Last December, Eboné Bell quit her day job as the advertising manager at the Chronicle of Higher Education. She wanted to focus full time on her event-planning and niche-marketing business.
”I was not built to sit at a desk from 9 to 5 for the rest of my life,” says Bell. ”It started taking a toll, and I really had to question, ‘Eboné, what do you want to do?”’
That question led to a realization: ”You’re not getting any younger.”
At 27, just slightly more than five years out of college, Bell was already having a bit of a midlife crisis — but one that allowed her to harness her ambition.
It’s that drive that led to Bell’s recognition as a Next Generation Award winner. It’s not the first time she’s been honored. Last spring, One in Ten presented her with an Appreciation Award, and this April the Capital Area Gay and Lesbian Chamber of Commerce named her Future Business Person of the Year.
”I am honored by the awards,” Bell says. ”Getting the Next Generation Award is huge. It really does motivate me to continue to do what I do. There are so many ideas that I have for the community that I really want to implement in the next year or two. Sometimes I just don’t know if I can get there or not.”
Obviously, few others doubt her — and with reason. Bell has expanded the Queer Women’s Prom she started three years ago to become an all-welcoming Capital Queer Prom. Last month, it whisked away nearly 300 revelers on a Potomac River boat cruise. Bell is the leading force behind B.O.I. Productions, a company whose acronym stands for ”Bringing Our Ideas,” is also responsible for the popular women’s Wednesday-night party at Fab Lounge, “Ladies First.”
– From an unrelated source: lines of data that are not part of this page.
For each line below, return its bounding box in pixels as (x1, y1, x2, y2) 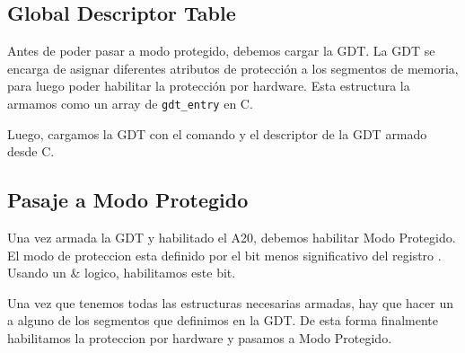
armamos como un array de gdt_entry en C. (7, 93, 253, 112)
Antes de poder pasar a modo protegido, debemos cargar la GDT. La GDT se (7, 41, 435, 60)
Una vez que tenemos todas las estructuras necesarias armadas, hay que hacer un (7, 293, 453, 312)
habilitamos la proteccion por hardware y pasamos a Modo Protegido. (7, 329, 392, 347)
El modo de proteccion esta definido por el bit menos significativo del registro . (7, 245, 442, 264)
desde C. (7, 142, 55, 161)
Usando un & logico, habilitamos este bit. (7, 263, 236, 282)
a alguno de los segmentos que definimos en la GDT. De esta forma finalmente (7, 311, 438, 330)
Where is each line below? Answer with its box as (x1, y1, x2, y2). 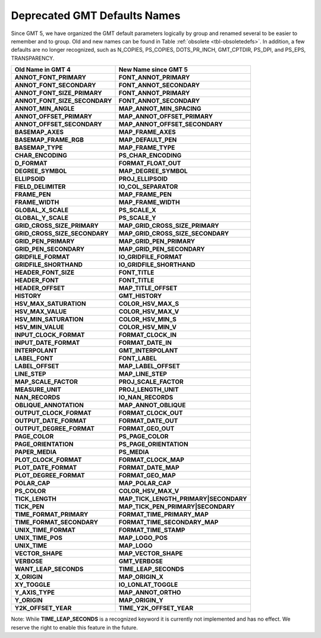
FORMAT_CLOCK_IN (118, 331, 177, 339)
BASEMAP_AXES (14, 128, 64, 136)
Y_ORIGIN (14, 596, 43, 605)
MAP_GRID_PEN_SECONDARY (118, 245, 205, 253)
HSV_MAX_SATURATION (14, 300, 86, 308)
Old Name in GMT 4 (14, 65, 71, 74)
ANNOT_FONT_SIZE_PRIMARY (14, 89, 102, 98)
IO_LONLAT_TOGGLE (118, 580, 178, 589)
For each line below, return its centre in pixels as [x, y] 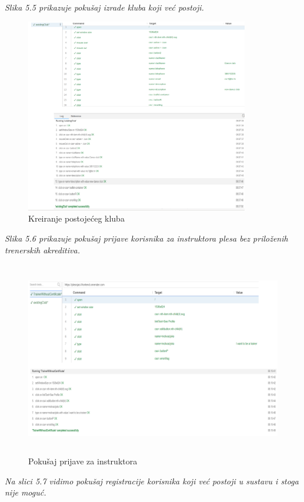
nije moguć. [26, 492]
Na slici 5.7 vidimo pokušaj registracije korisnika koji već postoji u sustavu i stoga [152, 481]
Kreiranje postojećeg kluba [76, 218]
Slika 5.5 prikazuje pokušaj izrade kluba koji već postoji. [104, 7]
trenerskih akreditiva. [42, 250]
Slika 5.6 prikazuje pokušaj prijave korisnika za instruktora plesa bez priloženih [146, 238]
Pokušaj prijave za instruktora [83, 461]
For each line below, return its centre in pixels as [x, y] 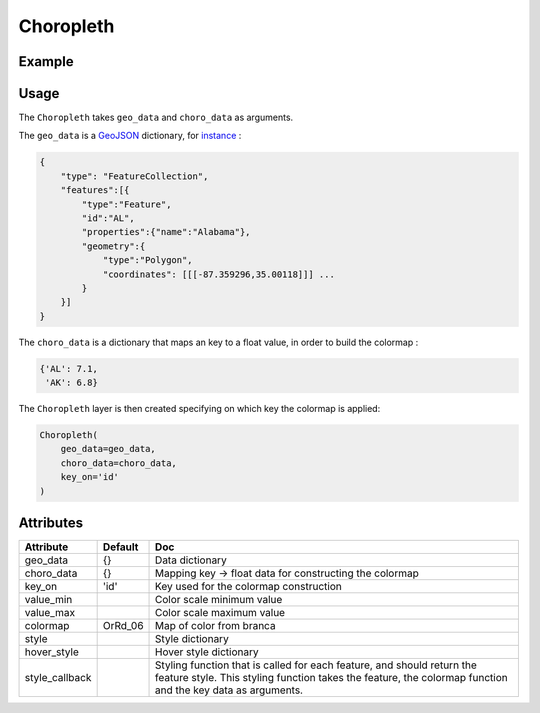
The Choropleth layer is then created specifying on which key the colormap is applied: [199, 409]
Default [120, 547]
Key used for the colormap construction [248, 587]
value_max [49, 613]
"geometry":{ [113, 246]
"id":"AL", [108, 218]
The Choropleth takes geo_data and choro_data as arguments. [156, 117]
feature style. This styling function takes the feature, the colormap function [332, 678]
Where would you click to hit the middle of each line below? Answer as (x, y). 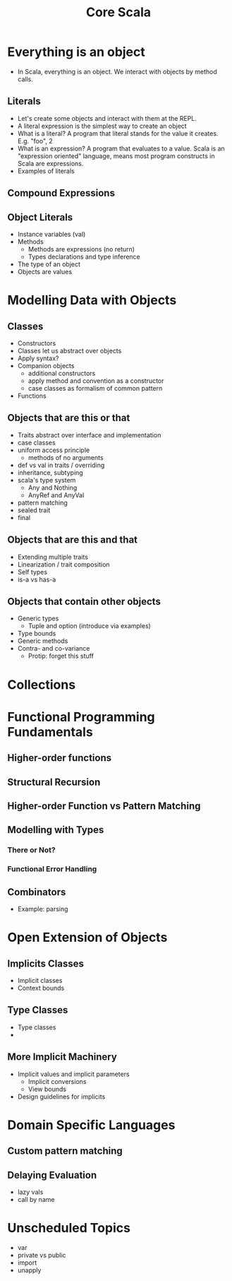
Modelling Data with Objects (92, 300)
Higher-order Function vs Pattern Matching (104, 806)
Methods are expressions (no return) (81, 249)
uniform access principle (54, 450)
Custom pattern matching (65, 1151)
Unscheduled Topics (69, 1228)
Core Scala (118, 12)
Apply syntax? (38, 358)
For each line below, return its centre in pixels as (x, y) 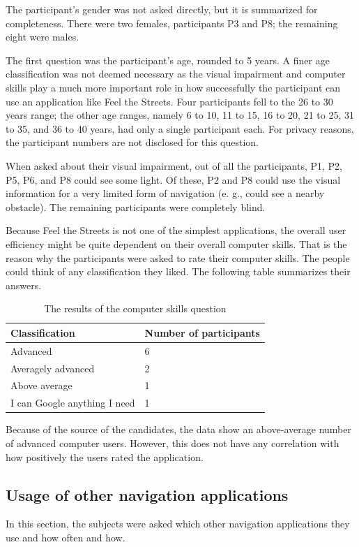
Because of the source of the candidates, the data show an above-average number (179, 429)
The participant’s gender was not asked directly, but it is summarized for (162, 9)
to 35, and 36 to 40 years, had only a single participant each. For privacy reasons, (180, 128)
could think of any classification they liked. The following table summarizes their (178, 271)
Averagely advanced (53, 368)
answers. (24, 285)
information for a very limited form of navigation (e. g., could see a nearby (165, 193)
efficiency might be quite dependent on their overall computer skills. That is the (176, 243)
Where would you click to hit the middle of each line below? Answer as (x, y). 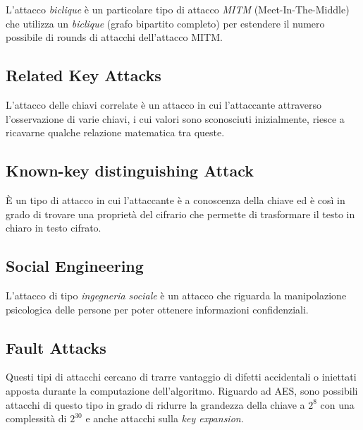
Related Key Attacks (84, 75)
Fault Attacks (56, 347)
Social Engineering (75, 266)
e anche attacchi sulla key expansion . (165, 418)
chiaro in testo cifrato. (54, 228)
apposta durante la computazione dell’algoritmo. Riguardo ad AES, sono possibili (182, 390)
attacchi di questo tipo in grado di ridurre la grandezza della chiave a (155, 404)
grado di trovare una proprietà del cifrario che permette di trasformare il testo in (180, 214)
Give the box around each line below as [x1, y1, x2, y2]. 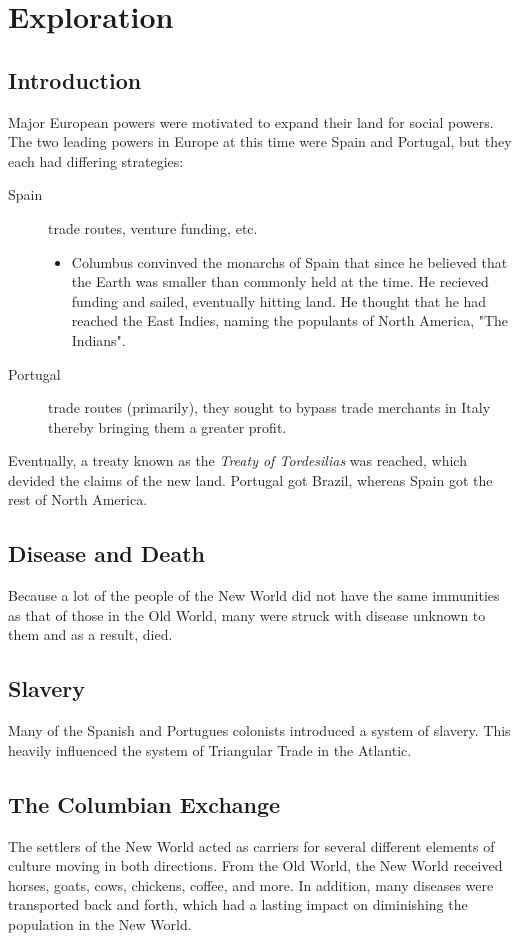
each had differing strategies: [8, 150, 184, 171]
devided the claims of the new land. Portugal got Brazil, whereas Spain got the [8, 469, 493, 490]
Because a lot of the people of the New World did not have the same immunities [8, 585, 500, 606]
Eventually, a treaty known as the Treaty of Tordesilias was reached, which [8, 450, 467, 471]
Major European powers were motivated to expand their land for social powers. [8, 111, 494, 132]
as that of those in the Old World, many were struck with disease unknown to [8, 604, 486, 625]
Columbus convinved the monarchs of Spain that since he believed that [71, 251, 508, 272]
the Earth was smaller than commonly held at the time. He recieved [71, 271, 489, 292]
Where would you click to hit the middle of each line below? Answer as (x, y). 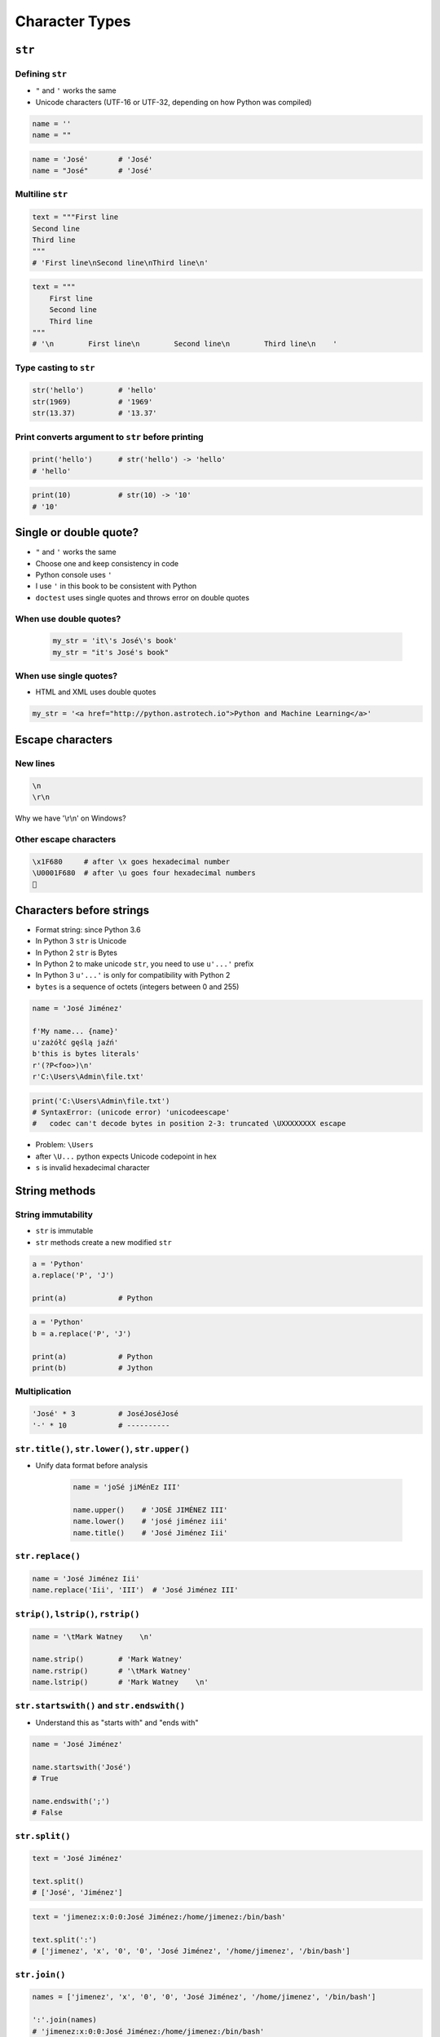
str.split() (43, 1836)
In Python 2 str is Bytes (77, 953)
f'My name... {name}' (75, 1031)
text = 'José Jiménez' (77, 1859)
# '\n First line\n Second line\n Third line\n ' (185, 344)
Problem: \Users (64, 1145)
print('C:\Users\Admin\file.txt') (101, 1101)
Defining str (41, 73)
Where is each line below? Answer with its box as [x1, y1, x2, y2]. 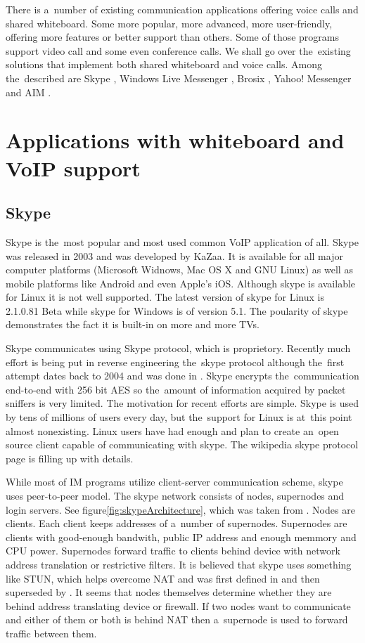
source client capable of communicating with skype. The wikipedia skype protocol [6, 437, 359, 452]
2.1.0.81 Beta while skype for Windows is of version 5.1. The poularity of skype [6, 303, 348, 318]
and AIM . [6, 84, 51, 99]
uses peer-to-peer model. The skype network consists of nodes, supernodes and [6, 488, 345, 503]
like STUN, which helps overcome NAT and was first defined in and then [6, 571, 320, 585]
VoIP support [6, 153, 141, 182]
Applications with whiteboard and [6, 126, 345, 155]
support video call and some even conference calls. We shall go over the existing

And there’s still more. Bell has taken on the volunteer task of leading Capital Pride’s marketing and communications committee. Next weekend, April 25, she’ll co-host and perform at Youth Pride Day, reprising her role from last year.
”I believe when you put a lot out there, you’ll get the rewards in the end,” Bell says.
Bell burst onto the D.C. scene in 2003, after graduating from the University of Maryland. Her first role was as E-Cleff, part of the celebrated DC Kings drag-king ensemble. Although she’s no longer part of the group, E-Cleff has been known to resurface for special occasions.
”As I’ve gotten older, I’ve gotten more comfortable with who I am, and really embrace that androgynous look I have naturally.”
When she was younger, Bell was more willing to conform to social norms — to a degree.
”I can’t say, ‘Oh my God, it was horrible, I was uncomfortable,” she says about her prom at Montgomery County’s Sherwood High School. For the occasion, she wore a dress just like all her friends, to please her parents, and went with a boy.
”I was just going through the motions.”
The idea for the Queer Prom came from watching a high school-themed movie and thinking, ”It would be really nice if I could relive my prom — wearing a nice tuxedo.”
Now, she and hundreds of others get to do it every year. ”Second chance” proms are common on college campuses throughout the country, but Bell knows of no other annual event specifically for adults of all ages.
Bell has plans to open a bar for the GLBT community in Montgomery County. She expects Riff Raff Bar and Lounge to have its grand opening in time for Capital Pride.
In one breath, Bell says, ”I definitely don’t dare take any more on at this point.” With another, she talks about her plans with Riff Raff, and also about how she’s expanded B.O.I. Productions to include more traditional marketing, even beyond the gay community. She’s working now with a new client to drum up more customers through targeted niche marketing.
And then there are her future ambitions.
”I want to create more events that give the same feel as the prom — being able to sit down and dress up, have a nice dinner and dance — but make it more affordable for younger people than other similar events.”
Whatever develops, Bell is appreciative of all the support and recognition. ”I haven’t done this by myself,” she says, ticking off especially strong supp ort from her mother, her girlfriend and her mentor.
”It’s the support system around me that keeps me going.”